At a recent get-together, she talked with a woman who also puts out bird houses and works hard to attract birds. “She talked at length about how bad house wrens are and how they destroy or kill bluebird eggs and babies,” Joy wrote. “She described how these wrens had just killed a house full of baby bluebirds. The woman also said house wrens are not native to this country.”

Joy noted that she usually tries to keep track of these types of issues, but the woman’s claims were all shocking news to her and made her wonder if such cutthroat competition might explain why her bluebirds seem to have absented themselves from her yard.

She ended her email by asking two questions. “Is the problem as bad as it sounds?” Joy inquired. “Also, how do I now work to get rid of the house wrens that have been coming to my two wren houses for over 10 years?”

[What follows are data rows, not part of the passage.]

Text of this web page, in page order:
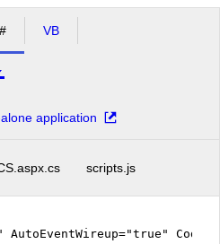
VB
application
scripts.js
AutoEventWireup="true"
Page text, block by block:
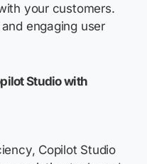
your customers.
engaging user
Studio with
Copilot Studio
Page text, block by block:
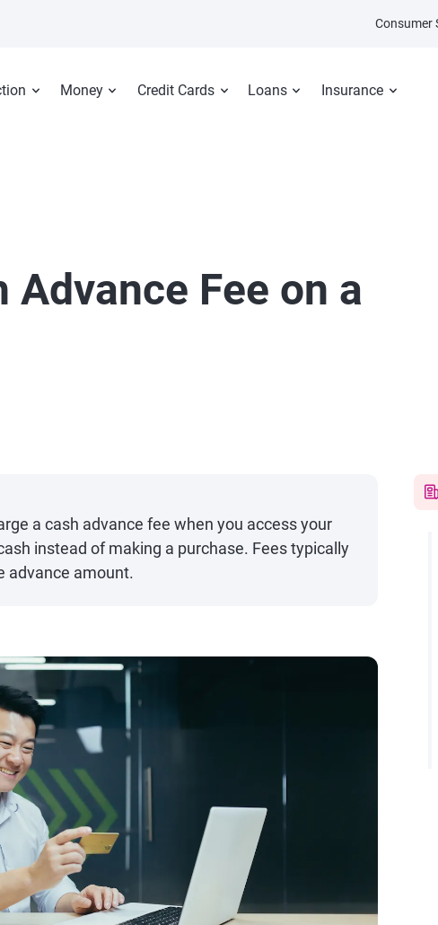
Money Credit Cards Loans Insurance
Consumer
Advance Fee on a
a cash advance fee when you access your
instead of making a purchase. Fees typically
advance amount.
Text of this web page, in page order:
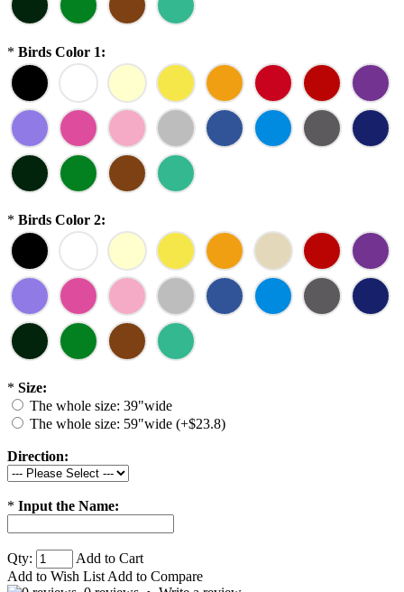
* Birds Color 1:
* Birds Color 2:
* Size:
The whole size: 39"wide
The whole size: 59"wide (+$23.8)
Direction:
* Input the Name:
Qty:
Add to Cart
Add to Wish List Add to Compare
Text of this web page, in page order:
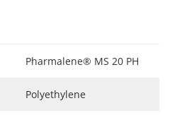
Pharmalene® MS 20 PH
Polyethylene
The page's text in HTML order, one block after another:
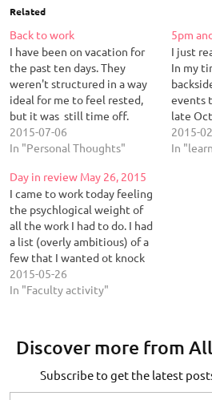
Related
Back to work
I have been on vacation for
the past ten days. They
weren't structured in a way
ideal for me to feel rested,
but it was still time off.
Three mini events broke it
up: a Ravinia weekend, a trip
of July barbeque at home.
Ravinia…
2015-07-06
In "Personal Thoughts"
5pm
I just
In my
events
late
weeks
starting
2015-
In
Day in review May 26, 2015
I came to work today feeling
the psychlogical weight of
all the work I had to do. I had
a list (overly ambitious) of a
few that I wanted ot knock
off over the weekend. I
figured that a weekend at
2015-05-26
In "Faculty activity"
Discover more from
Subscribe to get the latest
Type your email…
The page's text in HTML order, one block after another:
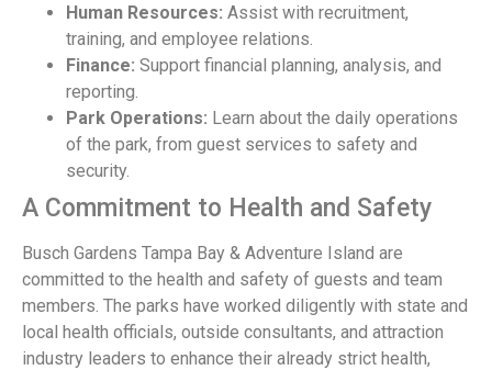
Human Resources: Assist with recruitment,
training, and employee relations.
Finance: Support financial planning, analysis, and
reporting.
Park Operations: Learn about the daily operations
of the park, from guest services to safety and
security.
A Commitment to Health and Safety
Busch Gardens Tampa Bay & Adventure Island are
committed to the health and safety of guests and team
members. The parks have worked diligently with state and
local health officials, outside consultants, and attraction
industry leaders to enhance their already strict health,
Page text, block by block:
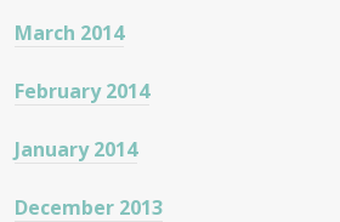
March 2014
February 2014
January 2014
December 2013
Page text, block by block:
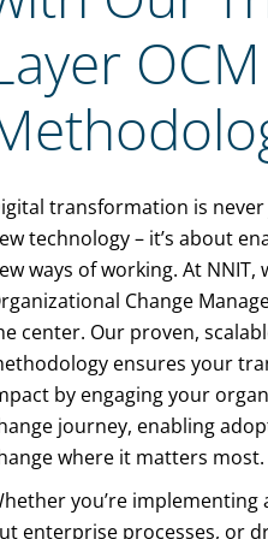
OCM
transformation is
technology – it’s about
ways of working. At NNIT,
Change
center. Our proven,
ensures your
by engaging your
journey, enabling
where it matters most.
you’re implementing
enterprise processes, or
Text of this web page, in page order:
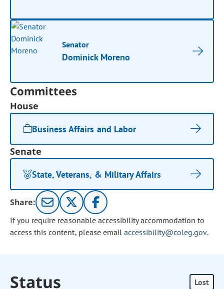
Senator
Dominick Moreno
Committees
House
Business Affairs and Labor
Senate
State, Veterans, & Military Affairs
Share:
If you require reasonable accessibility accommodation to
access this content, please email accessibility@coleg.gov.
Status Lost
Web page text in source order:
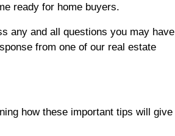
ready for home buyers.
any and all questions you may have
from one of our real estate
how these important tips will give
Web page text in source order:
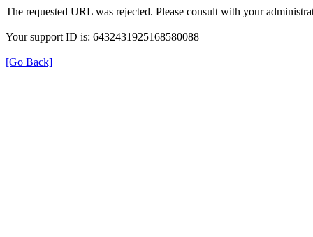
The requested URL was rejected. Please consult with your
Your support ID is: 6432431925168580088
[Go Back]
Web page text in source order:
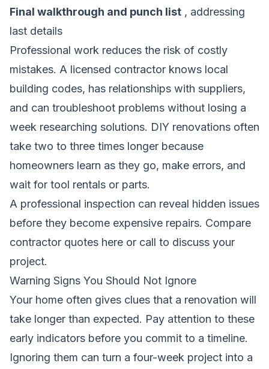
Final walkthrough and punch list , addressing
last details
Professional work reduces the risk of costly
mistakes. A licensed contractor knows local
building codes, has relationships with suppliers,
and can troubleshoot problems without losing a
week researching solutions. DIY renovations often
take two to three times longer because
homeowners learn as they go, make errors, and
wait for tool rentals or parts.
A professional inspection can reveal hidden issues
before they become expensive repairs. Compare
contractor quotes here or call to discuss your
project.
Warning Signs You Should Not Ignore
Your home often gives clues that a renovation will
take longer than expected. Pay attention to these
early indicators before you commit to a timeline.
Ignoring them can turn a four-week project into a
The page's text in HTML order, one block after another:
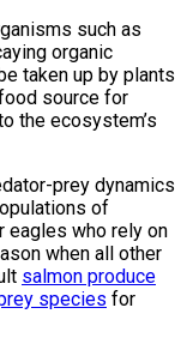
such as
organic
taken up by plants
source for
the ecosystem’s
prey dynamics
of
eagles who rely on
when all other
salmon produce
species for
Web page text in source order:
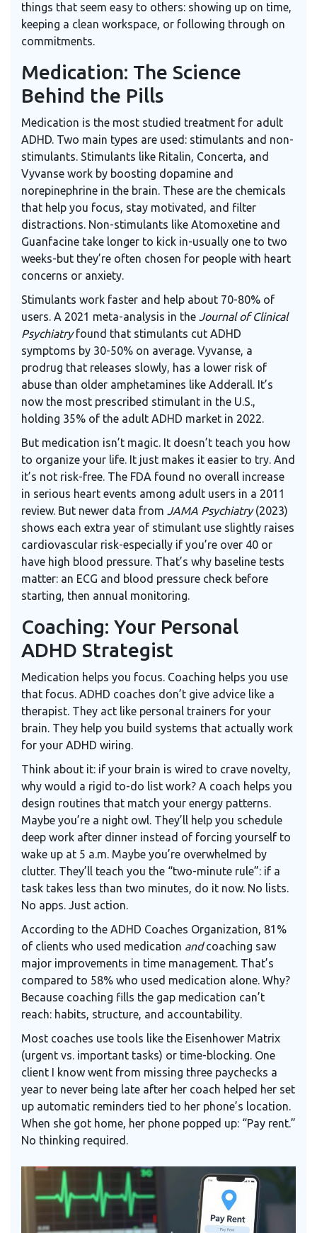
things that seem easy to others: showing up on time,
keeping a clean workspace, or following through on
commitments.
Medication: The Science
Behind the Pills
Medication is the most studied treatment for adult
ADHD. Two main types are used: stimulants and non-
stimulants. Stimulants like Ritalin, Concerta, and
Vyvanse work by boosting dopamine and
norepinephrine in the brain. These are the chemicals
that help you focus, stay motivated, and filter
distractions. Non-stimulants like Atomoxetine and
Guanfacine take longer to kick in-usually one to two
weeks-but they’re often chosen for people with heart
concerns or anxiety.
Stimulants work faster and help about 70-80% of
users. A 2021 meta-analysis in the Journal of Clinical
Psychiatryfound that stimulants cut ADHD
symptoms by 30-50% on average. Vyvanse, a
prodrug that releases slowly, has a lower risk of
abuse than older amphetamines like Adderall. It’s
now the most prescribed stimulant in the U.S.,
holding 35% of the adult ADHD market in 2022.
But medication isn’t magic. It doesn’t teach you how
to organize your life. It just makes it easier to try. And
it’s not risk-free. The FDA found no overall increase
in serious heart events among adult users in a 2011
review. But newer data from JAMA Psychiatry(2023)
shows each extra year of stimulant use slightly raises
cardiovascular risk-especially if you’re over 40 or
have high blood pressure. That’s why baseline tests
matter: an ECG and blood pressure check before
starting, then annual monitoring.
Coaching: Your Personal
ADHD Strategist
Medication helps you focus. Coaching helps you use
that focus. ADHD coaches don’t give advice like a
therapist. They act like personal trainers for your
brain. They help you build systems that actually work
for your ADHD wiring.
Think about it: if your brain is wired to crave novelty,
why would a rigid to-do list work? A coach helps you
design routines that match your energy patterns.
Maybe you’re a night owl. They’ll help you schedule
deep work after dinner instead of forcing yourself to
wake up at 5 a.m. Maybe you’re overwhelmed by
clutter. They’ll teach you the “two-minute rule”: if a
task takes less than two minutes, do it now. No lists.
No apps. Just action.
According to the ADHD Coaches Organization, 81%
of clients who used medication andcoaching saw
major improvements in time management. That’s
compared to 58% who used medication alone. Why?
Because coaching fills the gap medication can’t
reach: habits, structure, and accountability.
Most coaches use tools like the Eisenhower Matrix
(urgent vs. important tasks) or time-blocking. One
client I know went from missing three paychecks a
year to never being late after her coach helped her set
up automatic reminders tied to her phone’s location.
When she got home, her phone popped up: “Pay rent.”
No thinking required.
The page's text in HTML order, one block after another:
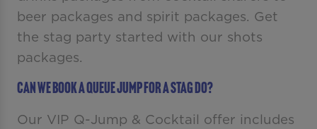
beer packages and spirit packages. Get
the stag party started with our shots
packages.
Can we book a queue jump for a stag do?
Our VIP Q-Jump & Cocktail offer includes
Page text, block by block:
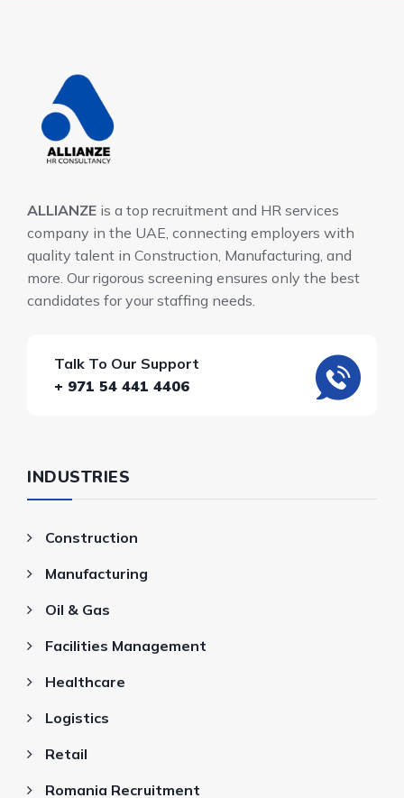
ALLIANZE is a top recruitment and HR services
company in the UAE, connecting employers with
quality talent in Construction, Manufacturing, and
more. Our rigorous screening ensures only the best
candidates for your staffing needs.
Talk To Our Support
+ 971 54 441 4406
INDUSTRIES
Construction
Manufacturing
Oil & Gas
Facilities Management
Healthcare
Logistics
Retail
Romania Recruitment
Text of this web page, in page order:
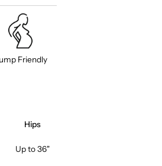
Friendly
Hips
Up to 36"
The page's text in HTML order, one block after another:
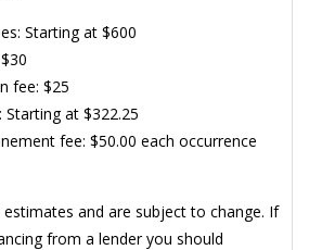
Starting at $600
fee: $25
Starting at $322.25
fee: $50.00 each occurrence
and are subject to change. If
from a lender you should
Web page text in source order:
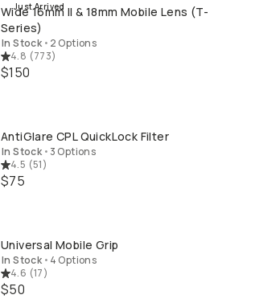
QUICK ADD
Just Arrived
Wide 16mm II & 18mm Mobile Lens (T-
Series)
In Stock • 2 Options
4.8 (773)
$150
QUICK ADD
AntiGlare CPL QuickLock Filter
In Stock • 3 Options
4.5 (51)
$75
QUICK ADD
Universal Mobile Grip
In Stock • 4 Options
4.6 (17)
$50
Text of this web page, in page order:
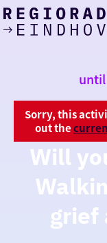
Sorry, this
out the
Will
grief
I am in the
around
region
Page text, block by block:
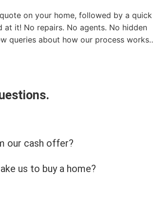
on your home, followed by a quick
it! No repairs. No agents. No hidden
queries about how our process
our cash offer?
us to buy a home?
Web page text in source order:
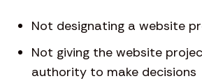
Not designating a website
Not giving the website
authority to make decisions
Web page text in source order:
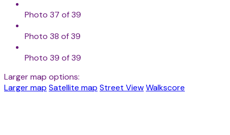
Photo 37 of 39
Photo 38 of 39
Photo 39 of 39
Larger map options:
Larger map Satellite map Street ViewWalkscore
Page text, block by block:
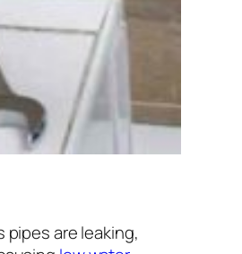
pipes are leaking,
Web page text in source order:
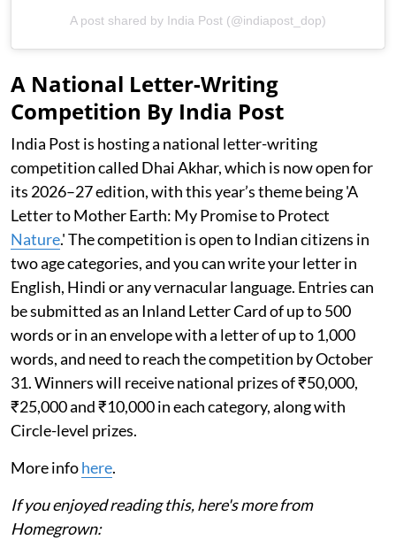
A post shared by India Post (@indiapost_dop)
A National Letter-Writing
Competition By India Post
India Post is hosting a national letter-writing
competition called Dhai Akhar, which is now open for
its 2026–27 edition, with this year’s theme being 'A
Letter to Mother Earth: My Promise to Protect
Nature.' The competition is open to Indian citizens in
two age categories, and you can write your letter in
English, Hindi or any vernacular language. Entries can
be submitted as an Inland Letter Card of up to 500
words or in an envelope with a letter of up to 1,000
words, and need to reach the competition by October
31. Winners will receive national prizes of ₹50,000,
₹25,000 and ₹10,000 in each category, along with
Circle-level prizes.
More infohere.
If you enjoyed reading this, here's more from
Homegrown:
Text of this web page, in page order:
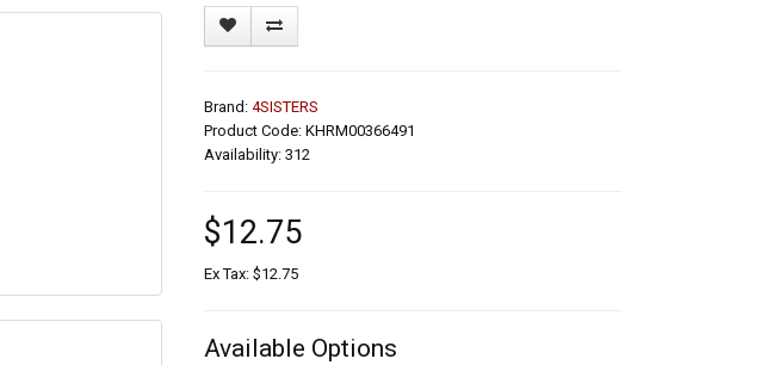
Brand: 4SISTERS
Product Code: KHRM00366491
Availability: 312
$12.75
Ex Tax: $12.75
Available Options
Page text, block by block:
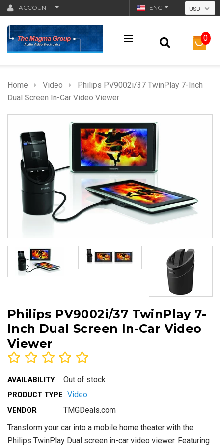
USD
ACCOUNT ENG
0
Home Video
Philips PV9002i/37 TwinPlay 7-Inch
Dual Screen In-Car Video Viewer
Philips PV9002i/37 TwinPlay 7-
Inch Dual Screen In-Car Video
Viewer
AVAILABILITY Out of stock
PRODUCT TYPE Video
VENDOR
TMGDeals.com
Transform your car into a mobile home theater with the
Philips TwinPlay Dual screen in-car video viewer. Featuring

She noted that just permanently taking down the houses would likely not work. “If nothing else, they will just move into the slightly larger houses,” she noted.

I replied to Joy’s email, noting that her friend is partly correct, but has confused house wren and house sparrow. From her description, I also noted that it appears she has house wrens in her yard.

The house wren is a native bird; the house sparrow is not a native bird, but was introduced into the country. Its true origins are Africa/Europe.

However, as cavity-nesting birds, both the sparrow and the wren compete with bluebirds. Legally, Joy can take steps to “control” house sparrows. As non-native birds, they are not protected.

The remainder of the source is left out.